━━━━━ DATASET RECORDS

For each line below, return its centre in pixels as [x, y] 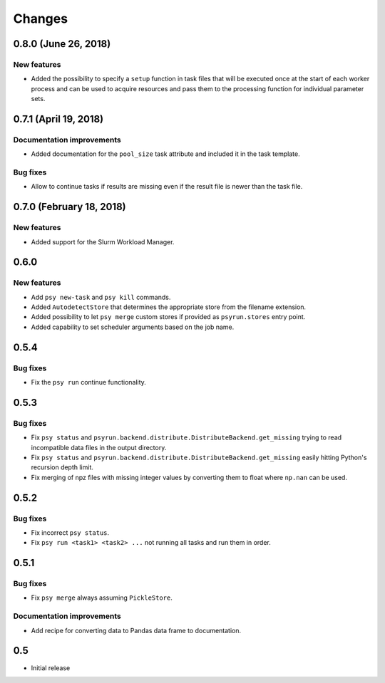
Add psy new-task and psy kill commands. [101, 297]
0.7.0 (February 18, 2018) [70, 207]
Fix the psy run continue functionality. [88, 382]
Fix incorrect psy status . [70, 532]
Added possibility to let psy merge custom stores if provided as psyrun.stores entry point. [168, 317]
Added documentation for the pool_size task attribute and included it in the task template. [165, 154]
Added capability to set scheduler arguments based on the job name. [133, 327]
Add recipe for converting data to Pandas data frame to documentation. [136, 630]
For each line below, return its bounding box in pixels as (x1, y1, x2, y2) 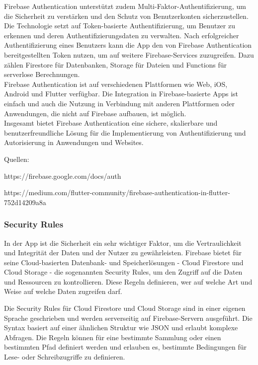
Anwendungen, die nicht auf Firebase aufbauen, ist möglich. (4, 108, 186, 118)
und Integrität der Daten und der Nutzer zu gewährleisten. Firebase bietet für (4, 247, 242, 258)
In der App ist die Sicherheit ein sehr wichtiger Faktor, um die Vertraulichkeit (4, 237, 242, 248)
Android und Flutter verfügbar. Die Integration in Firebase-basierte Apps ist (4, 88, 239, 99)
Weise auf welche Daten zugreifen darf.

━━━━━━━━━━
━━━━━ DATASET RECORDS

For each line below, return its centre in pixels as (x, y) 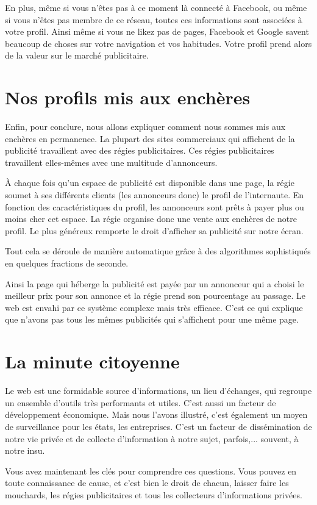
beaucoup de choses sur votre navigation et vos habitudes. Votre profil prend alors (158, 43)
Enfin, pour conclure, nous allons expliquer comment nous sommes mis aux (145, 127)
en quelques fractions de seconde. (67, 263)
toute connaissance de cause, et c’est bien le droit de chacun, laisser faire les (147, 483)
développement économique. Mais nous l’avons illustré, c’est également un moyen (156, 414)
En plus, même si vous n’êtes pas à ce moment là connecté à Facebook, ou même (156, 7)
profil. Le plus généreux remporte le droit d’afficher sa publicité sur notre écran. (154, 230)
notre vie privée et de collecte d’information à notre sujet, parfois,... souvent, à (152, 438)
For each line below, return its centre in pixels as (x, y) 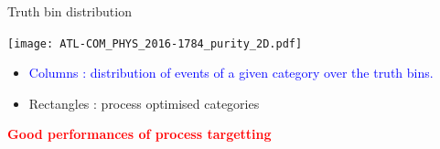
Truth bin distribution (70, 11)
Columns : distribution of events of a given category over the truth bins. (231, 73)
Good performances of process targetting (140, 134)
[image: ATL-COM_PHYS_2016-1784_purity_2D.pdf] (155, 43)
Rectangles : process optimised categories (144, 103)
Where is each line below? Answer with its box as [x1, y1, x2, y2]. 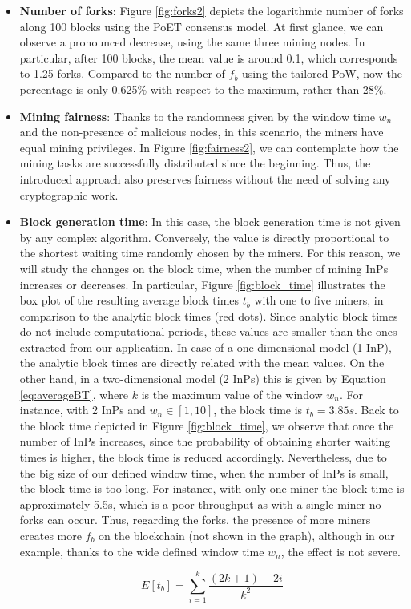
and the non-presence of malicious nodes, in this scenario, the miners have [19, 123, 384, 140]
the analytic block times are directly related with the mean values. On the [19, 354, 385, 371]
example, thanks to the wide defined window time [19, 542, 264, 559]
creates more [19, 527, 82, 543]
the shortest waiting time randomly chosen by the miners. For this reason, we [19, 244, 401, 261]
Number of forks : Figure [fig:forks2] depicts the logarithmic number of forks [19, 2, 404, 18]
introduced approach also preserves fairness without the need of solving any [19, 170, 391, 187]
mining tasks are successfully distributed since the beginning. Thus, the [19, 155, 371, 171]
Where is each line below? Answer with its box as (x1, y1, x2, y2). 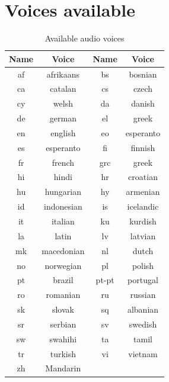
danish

━━━━━━━━━━
━━━━━ DATASET RECORDS

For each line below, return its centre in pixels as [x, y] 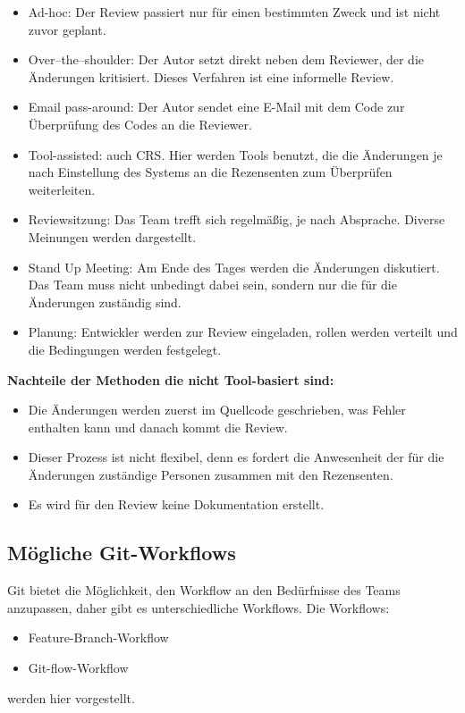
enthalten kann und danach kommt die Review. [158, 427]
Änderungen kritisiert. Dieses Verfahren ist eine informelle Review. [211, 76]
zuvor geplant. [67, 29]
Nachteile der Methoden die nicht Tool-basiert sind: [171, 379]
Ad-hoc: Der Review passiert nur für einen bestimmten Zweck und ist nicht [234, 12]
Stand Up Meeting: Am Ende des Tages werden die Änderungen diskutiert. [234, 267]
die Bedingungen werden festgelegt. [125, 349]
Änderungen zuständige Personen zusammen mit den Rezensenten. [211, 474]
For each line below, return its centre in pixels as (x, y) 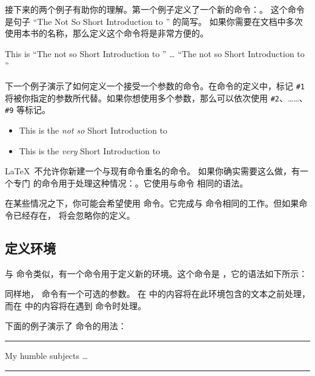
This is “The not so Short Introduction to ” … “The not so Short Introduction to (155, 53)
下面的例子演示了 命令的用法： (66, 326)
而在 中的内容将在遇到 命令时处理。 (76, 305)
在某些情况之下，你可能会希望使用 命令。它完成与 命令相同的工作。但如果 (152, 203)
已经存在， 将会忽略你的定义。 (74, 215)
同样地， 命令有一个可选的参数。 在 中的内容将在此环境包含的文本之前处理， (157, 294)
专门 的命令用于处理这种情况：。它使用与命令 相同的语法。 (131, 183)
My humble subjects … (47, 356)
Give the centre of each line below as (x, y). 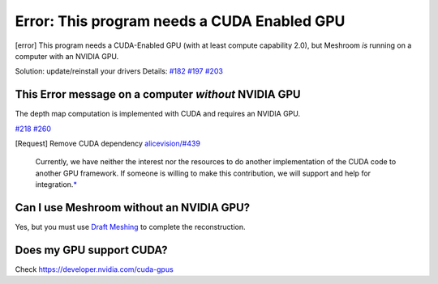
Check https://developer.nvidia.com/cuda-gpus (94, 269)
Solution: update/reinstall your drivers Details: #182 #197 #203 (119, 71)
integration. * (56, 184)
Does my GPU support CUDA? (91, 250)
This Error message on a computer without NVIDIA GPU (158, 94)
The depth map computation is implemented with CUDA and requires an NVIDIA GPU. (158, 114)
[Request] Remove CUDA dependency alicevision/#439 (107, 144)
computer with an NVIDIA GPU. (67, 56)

━━━━━━━━━━

• ACTIVITY
Look through the material above. Copy each line where the word "notre" appears.

• WRITTEN RESPONSE
profil. Le plus généreux remporte le droit d’afficher sa publicité sur notre écran. (154, 230)
notre vie privée et de collecte d’information à notre sujet, parfois,... souvent, à (152, 438)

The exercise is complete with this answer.